The Jupyter project itself recommends Anaconda if you intend to run notebooks locally on a laptop or desktop computer, but there are several cloud services that offer free Jupyter notebooks, including MIcrosoft Azure Notebooks and Google Colaboratory.
Libraries You may write your code using standard Python 3, but you are encouraged to use NumPy to implement vector operations such as dot product. Use the Matplotlib library to generate plots. You may not use machine learning libraries such as scikit-learn.
Dataset The file dataset.py contains the letters A through Z as 5-by-7 dot-matrix fonts, in a format similar to the Hebb Net example for character recognition. There are two different fonts, one for training and one for test.
Training Perceptrons Implement one perceptron for each letter, for a total of 26. Each perceptron should learn to output 1 for its assigned letter and 0 for all other letters. Begin with weights and biases initialized to random values (rather than zero) for each perceptron, and apply the perceptron learning algorithm until all items in the training set are classified correctly or until it becomes clear that the weights will not converge.
As each item in the training set is classified by each perceptron, record whether the output was correct or not. At the end of each pass through the training set by a perceptron, record the error rate (number of misclassified items) of that perceptron for that epoch.
If a letter is linearly separable from the others and the learning rate is small enough, you should see a downward trend in error rate until each point is classified correctly.

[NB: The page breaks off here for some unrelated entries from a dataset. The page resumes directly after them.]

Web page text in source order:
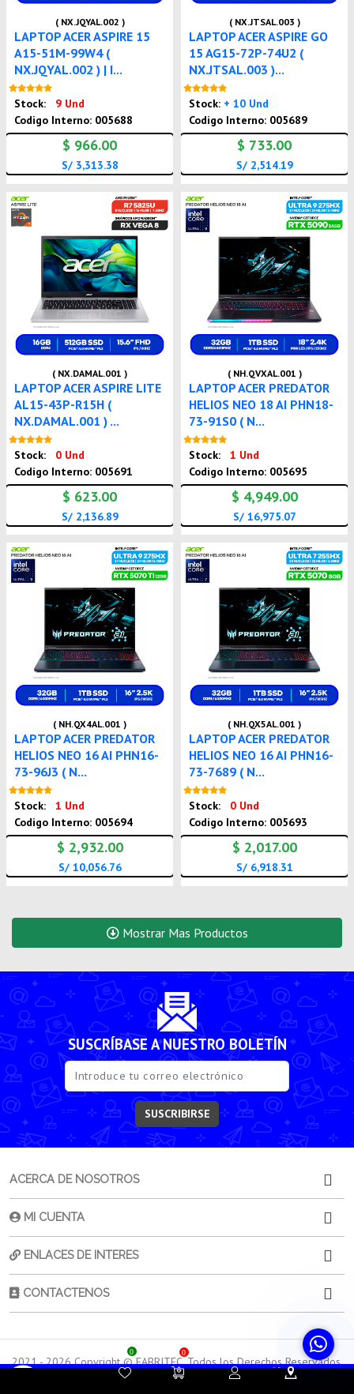
0 0
( NX.JQYAL.002 )
LAPTOP ACER ASPIRE 15
A15-51M-99W4 (
NX.JQYAL.002 ) | I...
Stock:
9 Und
Codigo Interno: 005688
$ 966.00
S/ 3,313.38
( NX.JTSAL.003 )
LAPTOP ACER ASPIRE GO
15 AG15-72P-74U2 (
NX.JTSAL.003 )...
Stock: + 10 Und
Codigo Interno: 005689
$ 733.00
S/ 2,514.19
( NX.DAMAL.001 )
LAPTOP ACER ASPIRE LITE
AL15-43P-R15H (
NX.DAMAL.001 ) ...
Stock:
0 Und
Codigo Interno: 005691
$ 623.00
S/ 2,136.89
( NH.QVXAL.001 )
LAPTOP ACER PREDATOR
HELIOS NEO 18 AI PHN18-
73-91S0 ( N...
Stock:
1 Und
Codigo Interno: 005695
$ 4,949.00
S/ 16,975.07
( NH.QX4AL.001 )
LAPTOP ACER PREDATOR
HELIOS NEO 16 AI PHN16-
73-96J3 ( N...
Stock:
1 Und
Codigo Interno: 005694
$ 2,932.00
S/ 10,056.76
( NH.QX5AL.001 )
LAPTOP ACER PREDATOR
HELIOS NEO 16 AI PHN16-
73-7689 ( N...
Stock:
0 Und
Codigo Interno: 005693
$ 2,017.00
S/ 6,918.31
Mostrar Mas Productos
SUSCRÍBASE A NUESTRO BOLETÍN
SUSCRIBIRSE
Atención al
ACERCA DE NOSOTROS
MI CUENTA
ENLACES DE INTERES
CONTACTENOS
2021 -2026Copyright © FABRITEC. Todos los Derechos Reservados.
Desarrollado por HTEC
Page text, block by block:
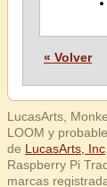
« Volver
LucasArts,
LOOM y
de LucasArts, Inc
Raspberry Pi
marcas
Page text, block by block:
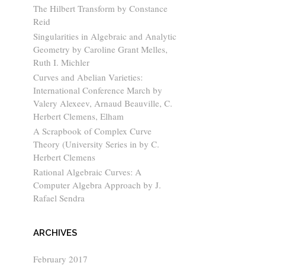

You may wish to use Matplotlib to plot the error rate as a function of the number of epoch s in order to visualize this trend.
Q. Are all letters in the training set linearly separable?
Testing the Learned Weights Once the perceptrons have been trained (in other words, once the perceptrons for the letters which are linearly separable from the other letters have converged), test each trained perceptron against the letters in the test set.
Q. Are all letters in the test set correctly classified?
If any items in the test set are misclassified, compare them to the corresponding items in the training set.
Q. How similar are the misclassified items to the items in the training set?